"If you take your Bible and put it out in the wind and the rain, soon the paper on which the words are printed will disintegrate and the words will be gone. My bible is the wind and the rain."

Friday, February 5, 2010

Written Argument Analysis

Life for Life

           In an excerpt from her book Dead Man Walking: An Eyewitness Account of the Death Penalty in the United States (649), Sister Helen Prejean is opposed to the death penalty and is seeking it being abolished. She has some very compelling arguments.

           Sister Helen sets a clear tone for her work in the first paragraph: "I think of the running debate I engage in with “church” people about the death penalty. “Proof texts” from the bible usually punctuate these discussions without regard for cultural context or literary genre of the passage invoked. (Will D. Campbell, a Southern Baptist minister and writer, calls this use of scriptural quotations “biblical quarterbacking.”)" (649)

She notes that she often debates the subject of the death penalty. This brings a sense of authority to her stance and helps her credibility as an authority. She also finds most arguments fail because of the use of biblical references out of context.
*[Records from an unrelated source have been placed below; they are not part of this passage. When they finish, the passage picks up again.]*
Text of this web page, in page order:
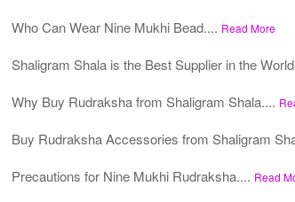
Who Can Wear Nine Mukhi Bead.... Read More
Shaligram Shala is the Best Supplier in the
Why Buy Rudraksha from Shaligram Shala....
Buy Rudraksha Accessories from Shaligram
Precautions for Nine Mukhi Rudraksha.... Read
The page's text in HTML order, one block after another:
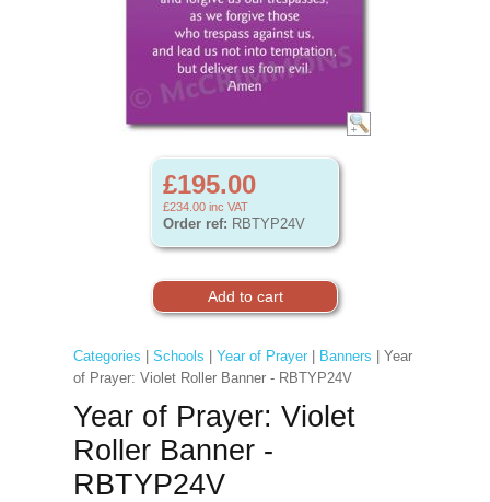
£195.00
£234.00 inc VAT
Order ref: RBTYP24V
Categories Schools Year of Prayer| Banners | Year
of Prayer: Violet Roller Banner - RBTYP24V
Year of Prayer: Violet
Roller Banner -
RBTYP24V
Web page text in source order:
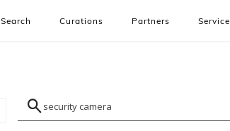
Search Curations Partners
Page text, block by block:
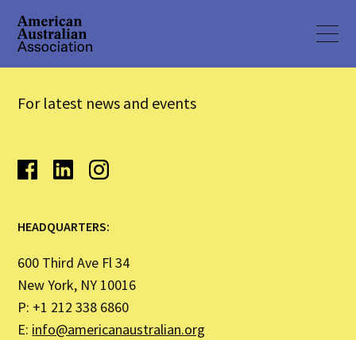
For latest news and events
HEADQUARTERS:
600 Third Ave Fl 34
New York, NY 10016
P: +1 212 338 6860
E: info@americanaustralian.org
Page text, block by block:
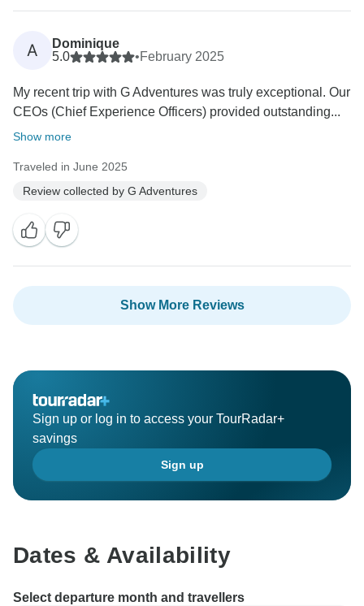
A
Dominique
5.0
•February 2025
My recent trip with G Adventures was truly exceptional. Our
CEOs (Chief Experience Officers) provided outstanding...
Show more
Traveled in June 2025
Review collected by G Adventures
Show More Reviews
Sign up or log in to access your TourRadar+
savings
Sign up
Dates & Availability
Select departure month and travellers
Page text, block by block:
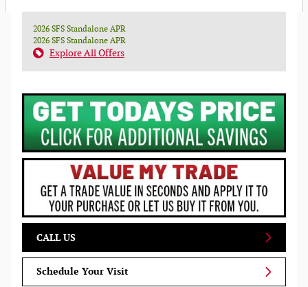
2026 SFS Standalone APR
2026 SFS Standalone APR
Explore All Offers
CALL US
Schedule Your Visit
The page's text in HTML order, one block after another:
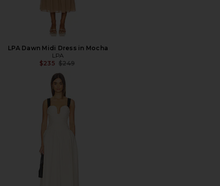
LPA Dawn Midi Dress in Mocha
LPA
$235 Previous price:
$249
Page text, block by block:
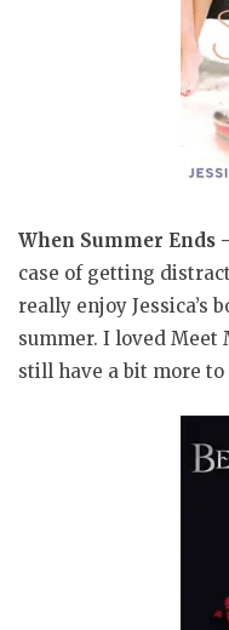
When Summer Ends
case of getting
really enjoy Jessica’s
summer. I loved Meet
still have a bit more
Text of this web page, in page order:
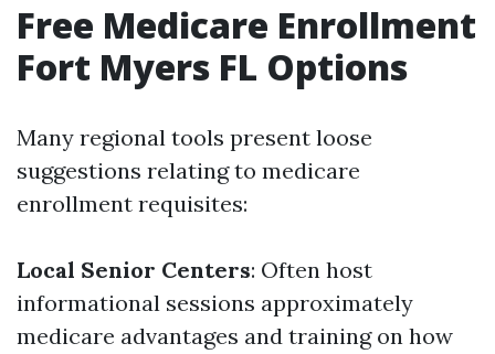
Free Medicare Enrollment
Fort Myers FL Options
Many regional tools present loose
suggestions relating to medicare
enrollment requisites:
Local Senior Centers: Often host
informational sessions approximately
medicare advantages and training on how
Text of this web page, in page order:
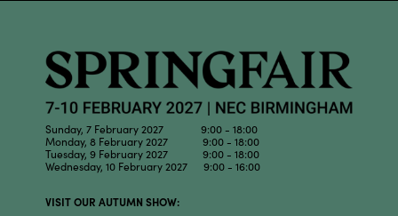
Sunday, 7 February 2027 9:00 - 18:00
Monday, 8 February 2027 9:00 - 18:00
Tuesday, 9 February 2027 9:00 - 18:00
Wednesday, 10 February 2027 9:00 - 16:00
VISIT OUR AUTUMN SHOW:
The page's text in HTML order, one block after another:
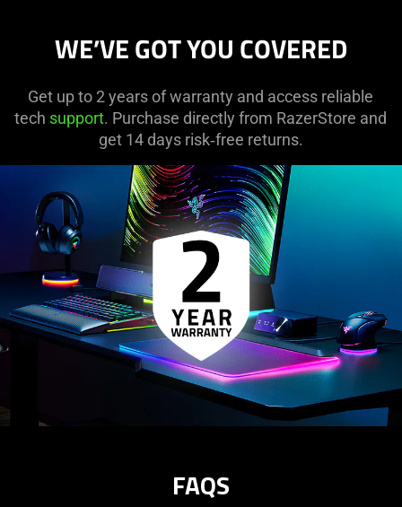
WE’VE GOT YOU COVERED
Get up to 2 years of warranty and access reliable
tech support. Purchase directly from RazerStore and
get 14 days risk‑free returns.
FAQS
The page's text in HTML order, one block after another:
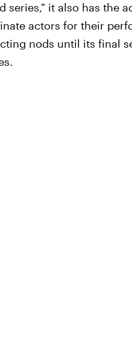
series," it also has the
actors for their
nods until its final
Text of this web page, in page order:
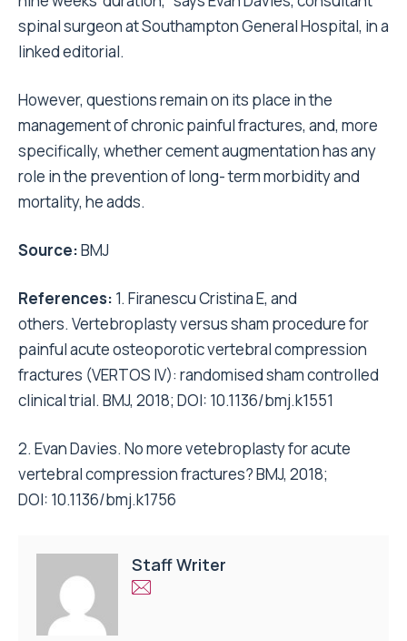
spinal surgeon at Southampton General Hospital, in a
linked editorial.
However, questions remain on its place in the
management of chronic painful fractures, and, more
specifically, whether cement augmentation has any
role in the prevention of long- term morbidity and
mortality, he adds.
Source:BMJ
References: 1. Firanescu Cristina E, and
others. Vertebroplasty versus sham procedure for
painful acute osteoporotic vertebral compression
fractures (VERTOS IV): randomised sham controlled
clinical trial. BMJ, 2018; DOI: 10.1136/bmj.k1551
2. Evan Davies. No more vetebroplasty for acute
vertebral compression fractures? BMJ, 2018;
DOI: 10.1136/bmj.k1756
Staff Writer
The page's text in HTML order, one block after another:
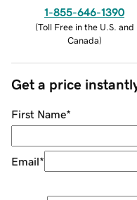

Appealing to our sense of reason, she describes the most common “proof texts” and sets them in proper context. This was an effective argument because she takes the most commonly used references to support the death penalty and places them in to context to show they were not Jesus supporting death as punishment but more about Mosaic laws at the time these stories were written.

           Her weakest argument was the section discussing the history of the Church since Jesus's teachings. Here she speaks about the corruption in the Roman Catholic Church and the invention of "original sin." Sister Helen concludes, Augustine used “original sin” to control the church’s subjects by violent means, even death (651). This part of her argument could have been left out. It felt more like a frustrated attack at the church rather then helping support her cause of abolishing the death penalty. She does, however, supply a source for the information she provides about the documented corruption, wealth, and status that it brought to the Church. This helps again in giving her credibility by showing some of her research.

           In her closing argument she states an understanding that we allow executions not because of malice but more out of ignorance of what really happens during these events. Sister Helen has attended an execution and is confident if they were made public we would be ashamed of the process and be forced to abolish the practice. She is speaking from the heart here. This is not a successful argument, however, because she has seen an execution and could share the things she has seen to help break the secret. In this text, however, here she just provides general terms and descriptions of “torture and violence” (653).

           Another strong argument from Sister Helen was a list of other actions that if we were to follow the laws set forth in the bible would also be punishable by death: contempt of parents, trespass upon sacred ground, sorcery, bestiality, sacrifice to foreign gods, profaning the Sabbath, adultery, incest, homosexuality, and prostitution. Sister Helen then goes on to surmise that if we try to use the bible as justification for the death penalty, then the above offenses would also be worthy of the same punishment. This argument was very successful as it appeals to our sense of logic when looking to the bible as justification for using the death penalty.

           Sister Helen also discusses two flares of hope, as she puts it, Mohandas K. Gandhi and Martin Luther King (652). She was referencing a short essay by Susan Jocoby where she discusses nonviolent aggression. She continues to grow her credibility with more shown research. This is a key point of her argument. Her point here is change can come without violence and if we follow Jesus’s words of compassion, we cannot afford to allow executions. Sister Helen says they cost us to much, morally (652). For a person of faith, this argument would be very successful by appealing to one‘s belief in Jesus.

           One thing she failed to address here is the alternatives to the death penalty. Life in prison is costly to our society as well. The cost of housing, feeding, clothing, and maintaining a prisoner takes a toll on our country's economy, and there is a point when the benefit of the greater good does outweigh the life of one. Sister Helen made her best argument when she said, “I would not want my death avenged -- especially by government, which can’t be trusted to control its own bureaucrats or collect taxes equitably or fill a pothole, much less decide which of its citizens to kill” (649).

Works Cited
Barnet, Sylvan, and Hugo Bedau, eds. Current Issues and Enduring Questions: A Guide to Critical Thinking and Argument, with Readings. 8th ed. New York: Bedford/St. Martin's, 2008. Print.

Prejean, Helen. “Executions Are Too Costly—Morally.” In Barnet and Bedau 649-653.